Greece is warning that the European Commission’s sweeping proposal to raise tobacco taxes could trigger a sharp rise in cigarette smuggling, undermining both revenue and public health goals. The reforms — part of the EU’s effort to modernize its Tobacco Taxation Directive and introduce a new European levy — could push the average price of a cigarette pack in Greece from €4.60 to €7.00, an increase of more than 50%.
At the Economic and Financial Affairs Council (ECOFIN) meeting, Greek Finance Minister Kyriakos Pierrakakis cautioned that steep excise hikes would “lead to a rise in smuggling,” citing Greece’s experience and its porous borders with non-EU countries, a key transit point for illicit tobacco. He warned that drastic price differences across regions would create new incentives for cross-border trafficking and black-market trade, threatening legal retailers and state revenues alike.

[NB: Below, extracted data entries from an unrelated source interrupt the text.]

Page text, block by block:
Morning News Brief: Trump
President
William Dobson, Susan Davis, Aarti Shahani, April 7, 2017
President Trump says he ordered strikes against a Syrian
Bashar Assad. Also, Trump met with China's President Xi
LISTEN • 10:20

Greece, which already has one of the highest smoking rates in the EU at around 30%, is particularly vulnerable to illicit trade. The government argues that the proposed tax levels could push many smokers toward cheaper, untaxed cigarettes, further expanding an underground market that already costs the country millions in lost revenue. To prevent this, Athens is advocating for a more moderate tax path, a longer adjustment period, and weight-based taxation for new nicotine products — balancing fiscal goals with the urgent need to curb smuggling.